つい年のせいと考えがちですが、人や物の名前がなかなか思い出せない、何度も同じ言葉や行動を繰り返すなどの症状は、実はアルツハイマー病だったということは、よくあることです。
アルツハイマー病とは、脳を構成している神経細胞が、通常の老化に比べて、より速いスピードで、急速に失われていく病気です。その結果、認知症につながっていく病気です。
65歳以上の患者の、5パーセントが認知症と診断されています。そして、そのうちの、0パーセントが、アルツハイマー病に由来しているといわれています。その他、30パーセントは、脳梗塞や脳出血による脳血管性の認知症であるとされています。
老化による物忘れとは違って、認知症による物忘れには、いくつかの特徴があります。
例えば、老化の場合は、名前や日付などを、とっさに思い出すことができません。一方、認知症の場合は、体験した全てのことを忘れてしまいます。また、最近の出来事の記憶が、抜け落ちてしまうというとも、この病気の特徴です。

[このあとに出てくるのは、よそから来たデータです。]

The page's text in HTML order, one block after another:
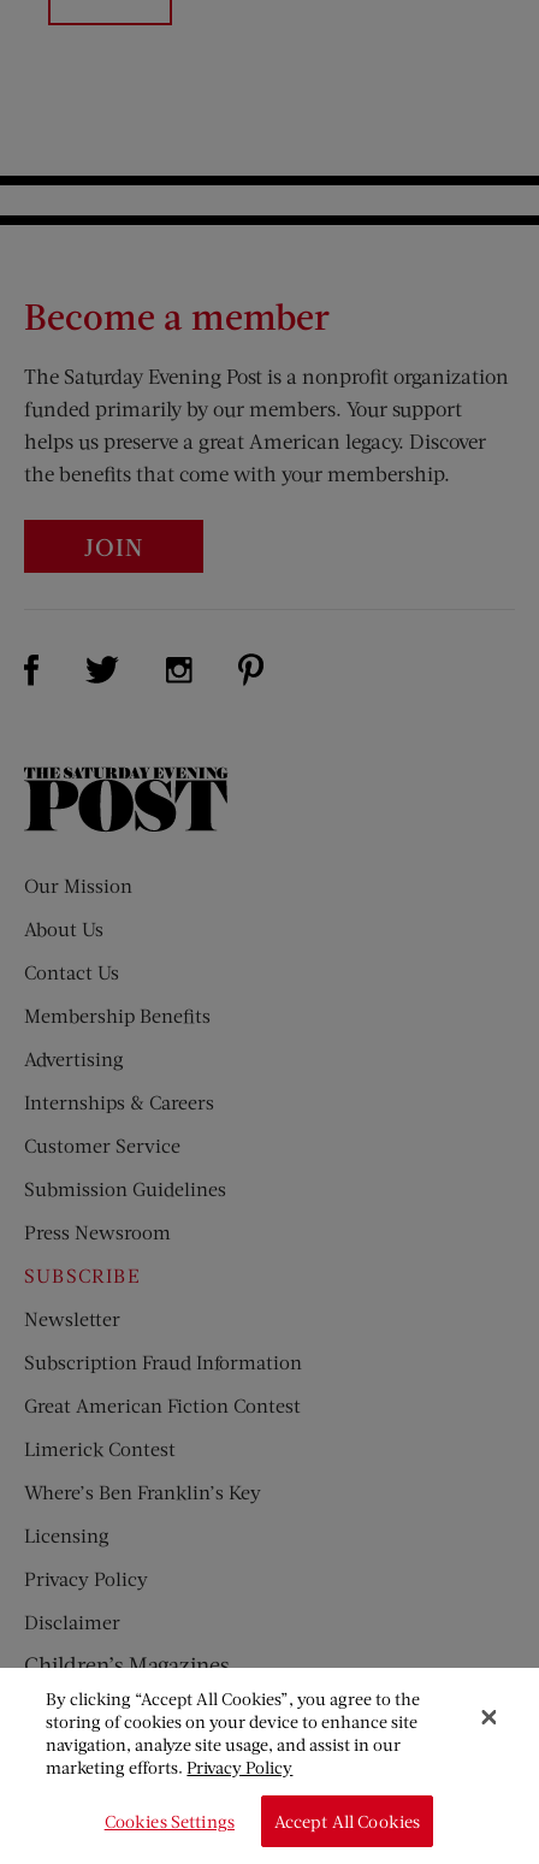
Become a member
The Saturday Evening Post is a nonprofit organization
funded primarily by our members. Your support
helps us preserve a great American legacy. Discover
the benefits that come with your membership.
JOIN
Visit Us on Facebook (opens new window)
Visit Us on Twitter (opens new window)
Visit Us on Instagram (opens new
The
Our Mission
About Us
Contact Us
Membership Benefits
Advertising
Internships & Careers
Customer Service
Submission Guidelines
Press Newsroom
SUBSCRIBE
Newsletter
Subscription Fraud Information
Great American Fiction Contest
Limerick Contest
Where’s Ben Franklin’s Key
Licensing
Privacy Policy
Disclaimer
Children’s Magazines
HUMPTY DUMPTY
JACK AND JILL
By clicking “Accept All Cookies”, you agree to the
storing of cookies on your device to enhance site
navigation, analyze site usage, and assist in our
marketing efforts.Privacy Policy
Cookies Settings Accept All Cookies
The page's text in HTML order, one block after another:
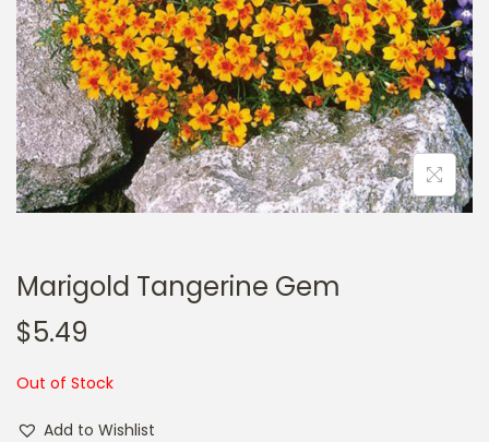
Marigold Tangerine Gem
$5.49
Out of Stock
Add to Wishlist
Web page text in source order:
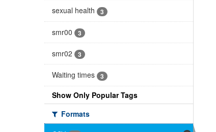
sexual health 3
smr00 3
smr02 3
Waiting times 3
Show Only Popular Tags
Formats

さらに、時間や自分のいる居場所の意識がなくなってしまいます。老化の場合は、そのようなことはありません。また、認知症の場合、幻覚や妄想を伴うこともよくあります。そして、人格崩壊を招くことすらあるのです。そのため、社会生活を送ることが困難になり、寝たきりになってしまいます。

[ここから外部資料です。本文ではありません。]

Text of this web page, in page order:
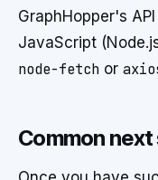
GraphHopper's
JavaScript
node-fetch or
Common
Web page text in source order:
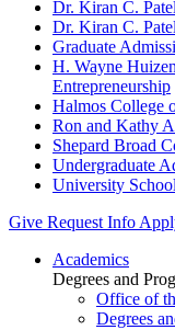
Dr. Kiran C.
Dr. Kiran C.
Graduate
H. Wayne
Entrepreneurship
Halmos College
Ron and Kathy
Shepard Broad
Undergraduate
University School
Give Request Info
Academics
Degrees and
Office of
Degrees
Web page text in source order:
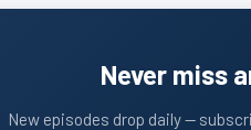
Never miss
New episodes drop daily —
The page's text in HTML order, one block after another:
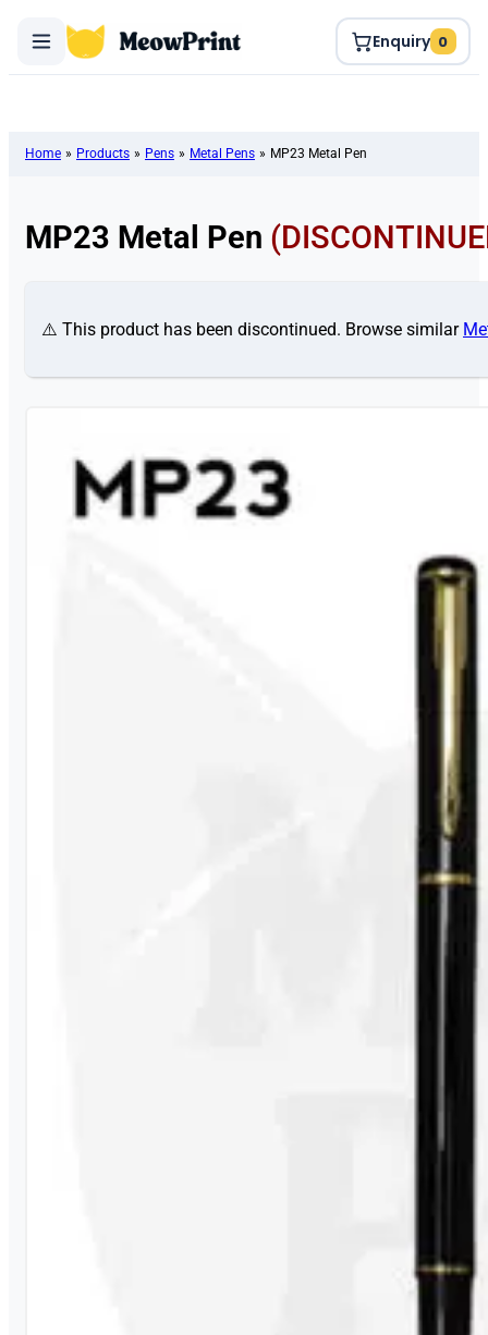
Enquiry 0
Home » Products » Pens » Metal Pens » MP23 Metal Pen
MP23 Metal Pen
⚠️ This product has been discontinued. Browse similar

認知症のお年寄りが、悪徳業者に騙され、全財産をとられてしまったというケースが、ニュースなどで報道されたりしています。
認知症をはじめ、知的障害、精神障害などの理由で、判断能力が不自由な方々に代わって、不動産や預貯金の管理をしたり、介護サービスなどの契約を結ぶ代行をしたりする制度として、「成人後見制度」という制度があります。
現在、全国各地に、認知症の老人を受け入れるための老人ホームも、増加してきています。また、入所後に認知症になった、あるいは症状が進行してしまった場合に、老人ホームが、当人に代わって福祉サービスの申請を行ってくれるケースもあります。
認知症(痴呆症)は、高齢化社会においては、身近な病気となりつつあるようです。
日本では現在、高齢化・少子化が急速に進んでいます。そして、そのことによって、高齢者の幸せを家族だけ支えていくことは難しくなっています。社会全体で、高齢者の幸せをの向上、維持をはかる仕組みを確立することはできないのでしょうか。昭和38年、高齢者の福祉の向上を図ることを目的とした「老人福祉法」が制定されました。高齢者の福祉とは、社会福祉制度の一分野で、老人福祉とも呼ばれているのです。特に、高齢者を対象とするサービスのことを指しています。
「老人福祉法」は、老人福祉の原理を明確にして、高齢者の心身の健康を保持しながら、生活を安定させるために、必要な措置を講じるために存在する法律です。かつて、すべての高齢者を対象として、その社会保障を担っていましたが、財政悪化により、現在では、「老人保健法」、「介護保険法」が適用されない場合に限り、老人の福祉を行う根拠として用いられるようになっているのです。
高齢者の福祉としては、在宅福祉と施設福祉の2種類があります。在宅福祉には、ホームヘルプ、ショートステイ、デイサービス、グループホームなどがあります。施設福祉は、特別養護老人ホーム、養護老人ホーム、老人介護支援センター、老人福祉センターなどがあります。軽費老人には、A型、B型の区分がありますし、ケアハウスはこのような種類の老人ホームの一種であるといえます。